The Burnley Memorial Library in Cottonwood Falls had some special visitors to story time last week.

The Kansas Rodeo Queens, 2018 - 2019 Miss Interstates Rodeo Queen Shayla Lowry, trick roper Rider Kiesner and trick rider Bethany Iles joined a large crowd of 90 children for a day of rodeo fun at the library. Ruby the Miniature Horse and Shrek the Goat were also a big hit with the children.

The day started with the six Rodeo Queens reading books — all of which had a rodeo theme — to the children. Then it was outside on the front lawn of the library for stick horse races. Finally, the children had a chance to get autographs and their photos taken with the Rodeo Queens and, of course, pet and even feed Ruby and Shrek.

“I’ve always had a really big passion for spreading the history of rodeo,” Lowry, a native of Council Grove, said. “This helps us reach what is sort of a removed generation and bring them back to agriculture.”

Miss Rodeo Junction City 2018 - 2019 Zoe Bean said she enjoys events like the one Friday when she gets to go out and help spread her love of rodeo.

“It brings us to the next generation,” Bean said. “Rodeo has been sort of dwindling down in recent years, so we want to get these kids from a super young age and get them excited about the rodeo. It’s nice because it not only helps the current generation, but it will hopefully help for years to come. We want to keep the rodeo living for a long time.”

Lowry said it was attending the rodeo and getting to meet people such as herself during her childhood that helped ignite her passion for rodeo.

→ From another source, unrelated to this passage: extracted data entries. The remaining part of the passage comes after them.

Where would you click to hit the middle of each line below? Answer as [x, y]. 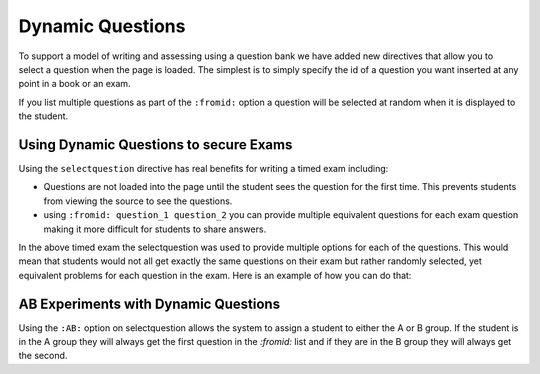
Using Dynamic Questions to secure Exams [155, 144]
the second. [43, 356]
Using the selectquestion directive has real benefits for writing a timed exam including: [203, 169]
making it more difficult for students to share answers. [155, 229]
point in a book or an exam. [74, 84]
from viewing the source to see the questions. [138, 201]
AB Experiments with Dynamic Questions [149, 303]
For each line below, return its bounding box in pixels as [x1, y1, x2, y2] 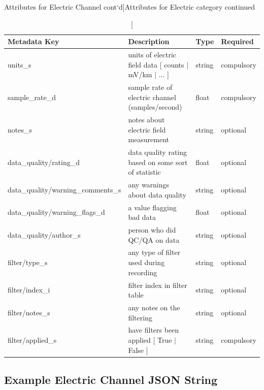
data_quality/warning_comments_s [8, 184, 121, 194]
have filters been [128, 324, 179, 335]
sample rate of [128, 82, 173, 92]
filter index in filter [128, 279, 187, 290]
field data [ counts [128, 59, 184, 70]
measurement [128, 134, 170, 145]
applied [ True [128, 334, 172, 345]
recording [128, 267, 157, 277]
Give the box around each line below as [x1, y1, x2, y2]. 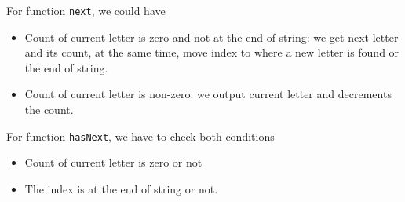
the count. [24, 101, 74, 118]
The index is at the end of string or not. [24, 180, 218, 196]
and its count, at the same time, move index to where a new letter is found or [24, 44, 400, 61]
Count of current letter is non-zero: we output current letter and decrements [24, 86, 392, 102]
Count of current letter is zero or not [24, 154, 202, 171]
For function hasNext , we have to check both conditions [6, 127, 275, 144]
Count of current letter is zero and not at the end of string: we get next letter [24, 28, 399, 45]
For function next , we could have [6, 2, 166, 18]
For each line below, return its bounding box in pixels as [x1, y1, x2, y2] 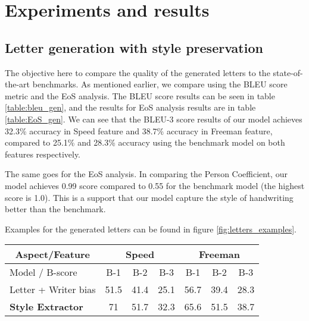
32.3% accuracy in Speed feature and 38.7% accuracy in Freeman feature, [5, 124, 273, 137]
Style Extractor [10, 300, 83, 314]
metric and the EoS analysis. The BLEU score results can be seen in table [5, 89, 275, 102]
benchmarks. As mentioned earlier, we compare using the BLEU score [32, 78, 288, 90]
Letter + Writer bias [10, 282, 96, 297]
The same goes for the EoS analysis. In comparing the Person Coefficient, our [5, 168, 288, 180]
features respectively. [5, 147, 81, 160]
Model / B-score [10, 265, 77, 279]
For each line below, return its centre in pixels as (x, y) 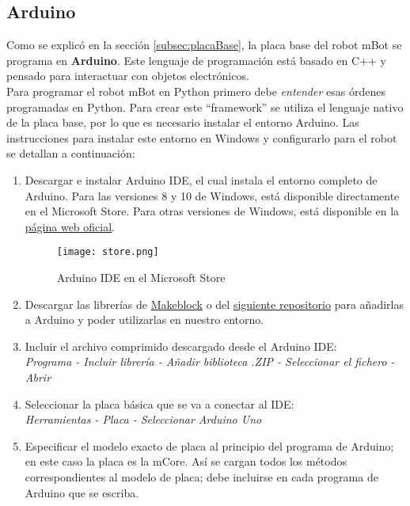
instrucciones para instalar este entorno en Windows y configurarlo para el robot (202, 137)
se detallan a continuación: (71, 153)
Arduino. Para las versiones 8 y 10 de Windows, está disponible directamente (212, 195)
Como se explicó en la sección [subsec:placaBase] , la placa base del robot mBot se (204, 45)
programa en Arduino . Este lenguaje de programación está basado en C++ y (196, 60)
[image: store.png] (108, 252)
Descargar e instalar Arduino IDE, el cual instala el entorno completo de (201, 179)
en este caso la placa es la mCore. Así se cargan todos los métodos (186, 461)
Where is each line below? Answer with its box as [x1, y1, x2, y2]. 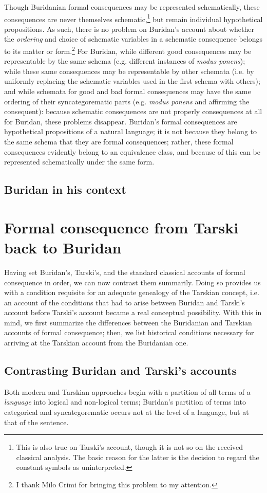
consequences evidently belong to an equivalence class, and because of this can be [4, 146, 260, 157]
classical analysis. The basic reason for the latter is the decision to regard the [16, 451, 259, 462]
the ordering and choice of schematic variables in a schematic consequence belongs [4, 33, 263, 44]
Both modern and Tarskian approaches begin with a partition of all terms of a [4, 386, 251, 397]
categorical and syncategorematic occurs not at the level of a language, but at [4, 407, 249, 417]
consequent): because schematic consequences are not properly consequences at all [4, 106, 262, 117]
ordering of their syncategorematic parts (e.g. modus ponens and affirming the [4, 96, 250, 106]
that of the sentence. [4, 416, 69, 427]
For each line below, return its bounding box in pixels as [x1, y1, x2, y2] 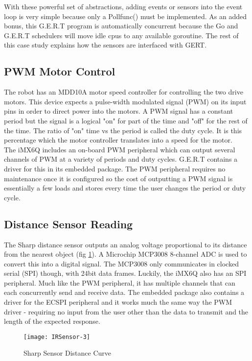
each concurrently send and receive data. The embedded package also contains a [4, 287, 245, 297]
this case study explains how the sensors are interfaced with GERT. [4, 40, 207, 50]
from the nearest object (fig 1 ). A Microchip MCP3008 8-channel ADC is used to [4, 249, 247, 259]
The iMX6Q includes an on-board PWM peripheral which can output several [4, 144, 235, 154]
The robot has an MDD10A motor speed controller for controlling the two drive [4, 87, 243, 97]
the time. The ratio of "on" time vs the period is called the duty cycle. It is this [4, 125, 242, 135]
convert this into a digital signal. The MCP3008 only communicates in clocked [4, 258, 239, 268]
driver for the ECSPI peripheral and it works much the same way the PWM [4, 297, 232, 307]
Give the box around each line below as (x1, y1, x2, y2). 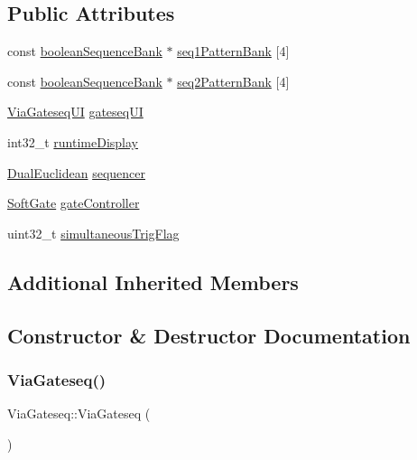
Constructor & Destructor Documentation (7, 321, 411, 349)
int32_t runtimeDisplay (7, 132, 139, 151)
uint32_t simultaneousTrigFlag (7, 223, 180, 242)
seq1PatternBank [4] (177, 42, 290, 61)
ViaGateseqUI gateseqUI (7, 102, 144, 121)
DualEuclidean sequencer (7, 163, 145, 182)
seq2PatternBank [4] (177, 71, 290, 90)
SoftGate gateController (7, 193, 140, 212)

She looked up to Miss Rodeo America Amy Wilson when she was growing up and has since been able to form a friendship with her. She hopes other young cowgirls and cowboys will have that same excitement build up in them after meeting the Rodeo Queens along with Kiesner and Iles.

“I always enjoy spotting some of the kids at these events that have big smiles on their faces,” she said. “But hanging around them always puts a big smile on my face, too.”

Library Director Janet Ayers said she was excited to see such a great turnout to Friday’s event, and hoped it will help show some of the families all of the fun events that are going on at Burnley Memorial Library.

“Reading is included in lifelong learning,” Ayers said. “To have this size of a crowd here really just helps us promote the idea of lifelong learning; and it helps them find out about the fun activities we have going on here at the library.”

The rodeo events continued Saturday morning when Randy Peterson and Bruce Brock gave a lesson in roping with roping dummies.

The Burnley Memorial Library is open 2 - 7 p.m. Monday, 2 - 5 p.m. Wednesday, 10 a.m. - 3 p.m. Friday and 9 a.m. - noon Saturday. It is located at 401 N. Oak St. in Cottonwood Falls. Story time is at 10 a.m. every Friday.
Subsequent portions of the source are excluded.